Tiller: Ok so “Don’t” is the first song I did in a couple of years, literally the first song I wrote and recorded myself, so yeah I think [the album will be a change]. That was just a song I like, released after all those years. All the stuff now is different. I feel like I’m getting better lyrically.
HNHH: Have you ever heard of Tree, a rapper from Chicago?
Tiller: Hmm, no, I haven’t.
HNHH: He calls his music “soul trap”—
Tiller: Oh nah yeah, my boy was explaining that to me.
HNHH: Very different sound, but interesting.
Tiller: Yeah, I want to listen to that, I’mma check it out.
HNHH: He does like, soul samples with trap drums.
Tiller: Originally, that was going to be my take on T R A P S O U L, but I was trying to be too literal, like “It’s trap, but it’s also soulful music.” But no, really what it is is trap-influenced R&B. I just approach the R&B beats with the heavy 808s and the snares.
HNHH: So Syk Sense is on there, and then I saw you were recently in the studio with Eric Bellinger. Is he going to be on there?

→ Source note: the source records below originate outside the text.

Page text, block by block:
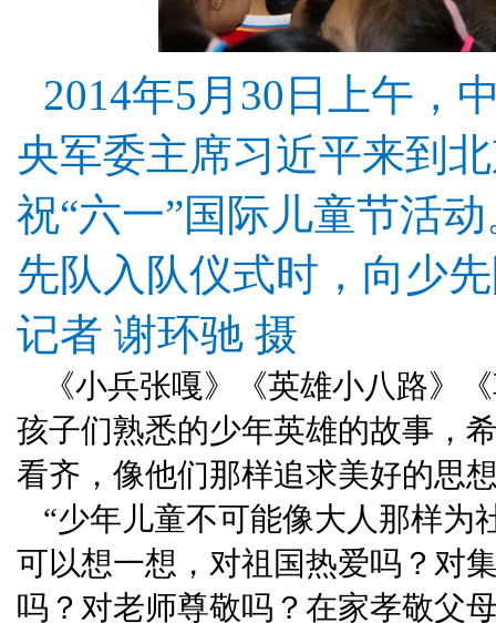
2014年5月30日上午，
央军委主席习近平来到
祝“六一”国际儿童节活
先队入队仪式时，向少
记者 谢环驰 摄
《小兵张嘎》《英雄小八路
孩子们熟悉的少年英雄的故事，
看齐，像他们那样追求美好的思
“少年儿童不可能像大人那样为
可以想一想，对祖国热爱吗？对
吗？对老师尊敬吗？在家孝敬父
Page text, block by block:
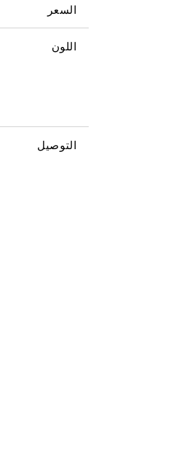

Tiller: No, there’s no features.
HNHH: Any other producers we’d know?
Tiller: Yeah, Mekanics… Then I’m working with a bunch of people who have place cents on big albums but aren’t extremely popular themselves… J. Louis with Soulection, Syk and Ayo did most of the production.
HNHH: Dope. Well I’m excited to hear it. Anything else you’d like to add?
Tiller: Thank you. I wish I had more to say, but I feel like they already know.